Published: October 17, 2006
Wiederseim Associates Auctioneers conducted a large two-day auction at Griffith Hall, Ludwig’s Corner Firehouse, on September 15 and 16. More than 400 bidders registered to bid on the 775-plus lots, which grossed some $850,000. The majority of the items sold came from two estates, Henry Carvill Lewis and Jane Biddle Lewis, from Chestnut Hill, Penn.
Many of the lots sold were offered for the first time and had come from “Andalusia” the ancestral home of Nicholas Biddle. When he died in 1844, Jane Biddle, wife of Edward Craig Biddle, took her share of the estate and by direct descent these items came to Jane Biddle Lewis.

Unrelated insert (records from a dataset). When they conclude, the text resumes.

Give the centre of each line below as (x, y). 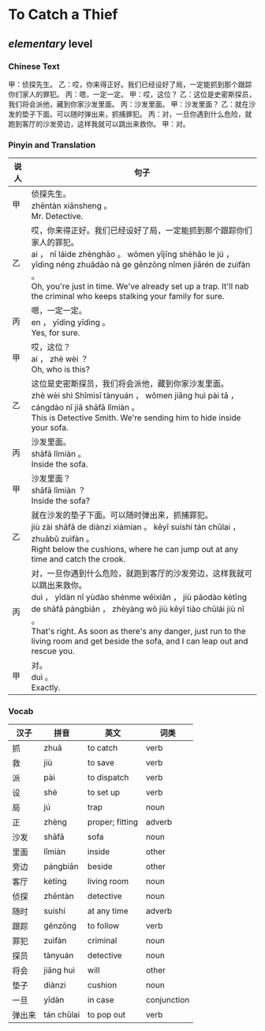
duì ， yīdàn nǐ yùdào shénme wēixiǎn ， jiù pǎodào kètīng (139, 597)
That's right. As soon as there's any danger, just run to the (138, 632)
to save (101, 763)
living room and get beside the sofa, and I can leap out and (140, 641)
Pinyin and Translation (52, 145)
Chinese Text (34, 66)
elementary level (50, 44)
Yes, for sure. (56, 333)

The Friday night session started at 5 pm with many fine items offered. A ship’s log of the frigate “Raritan” dated 1844 exceeded its high estimate of $1,000 selling for $3,737. A 1901 Pope-Waverly electric car did well selling to a Massachusetts bidder for $18,400. He quickly loaded it on his pickup truck and drove away.
Two very rare miniature portraits attributed to James Peale sold for $14,950 and $16,100 respectively. Bidding was very competitive throughout the sale. A Chinese mandarin porcelain duck form tureen sold to the phone for $4,600. An English bracket clock with silvered engraved face signed Ralph Glover made $4,887. A set of very fine neoclassical bird’s-eye maple klismos-style chairs did well selling for $16,100. The chairs were originally from Andalusia.

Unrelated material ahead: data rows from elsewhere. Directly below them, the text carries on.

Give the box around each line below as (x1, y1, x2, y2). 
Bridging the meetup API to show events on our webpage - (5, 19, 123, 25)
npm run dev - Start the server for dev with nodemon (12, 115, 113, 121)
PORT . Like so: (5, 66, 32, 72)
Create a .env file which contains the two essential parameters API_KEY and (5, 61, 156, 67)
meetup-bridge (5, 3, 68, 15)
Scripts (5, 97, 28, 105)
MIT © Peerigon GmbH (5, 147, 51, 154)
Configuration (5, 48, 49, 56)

Collectors and dealers alike marveled at the fine Philadelphia Chippendale mahogany tea table, circa 1770. It retained its old surface and had splendidly carved legs and ball and claw feet. It sold to the phone within estimate at $74,750. The last lot of the Friday night session was a portrait of Captain James Biddle (brother of Nicholas Biddle) by Thomas Sully. With activity in the room and six phone bidders it sold for $126,500, and will also be returning to Andalusia.
The Saturday session was also very strong. A pair of gilt classical candelabra which matched a chandelier at Andalusia sold for $4,312. A watercolor portrait attributed to Thomas Sully of Eliza Falconett Middleton of South Carolina sold for $34,500. Sully watercolors are extremely rare and this one proved no exception.

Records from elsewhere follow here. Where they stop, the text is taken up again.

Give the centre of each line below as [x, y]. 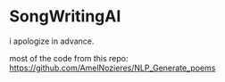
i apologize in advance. [52, 41]
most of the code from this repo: [69, 58]
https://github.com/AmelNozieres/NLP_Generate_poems [112, 68]
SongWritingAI [65, 16]
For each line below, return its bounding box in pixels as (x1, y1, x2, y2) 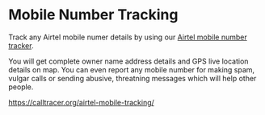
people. (8, 82, 34, 92)
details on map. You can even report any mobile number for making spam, (8, 64, 255, 74)
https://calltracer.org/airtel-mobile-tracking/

A large Remmy stoneware advertising pitcher with blue decoration incised, “H.N. Hopkins Importers and Dealers in Glass and Queensware, 612 Market St. Philadelphia,” made $7,475 and a blue floral decorated Remmy pitcher sold for $2,760.
The sale will be remembered for its paintings, a portrait of General George Washington attributed to Rembrant Peale went to the phone for $46,000 as did the miniature of Washington attributed to William Grimaldi (English, 1751–1830) for $12,650.
A portrait of Madame Adel Sigoigne, with a letter dated June 9, 1816, from Nicholas Biddle on his stationary as president of the Bank of United States, to Bass Otis, the artist, expressing his satisfaction with the portrait, sold to The Independence Seaport Museum of Philadelphia for $46,000, a record for an Otis portrait.
A large foxhunting painting by George Harding (American, 1882–1959) went for $6,000. A nice cherry two-piece corner cupboard sold for $4,600 and a Philadelphia Chippendale mahogany slant front schoolmaster’s desk made a reasonable $1,150.
The sale concluded with a German World War II collection with the best lot being a German army trumpet banner with silver bullion wire on green cloth field which brought $2,875.
All prices given include the buyer’s premium charged.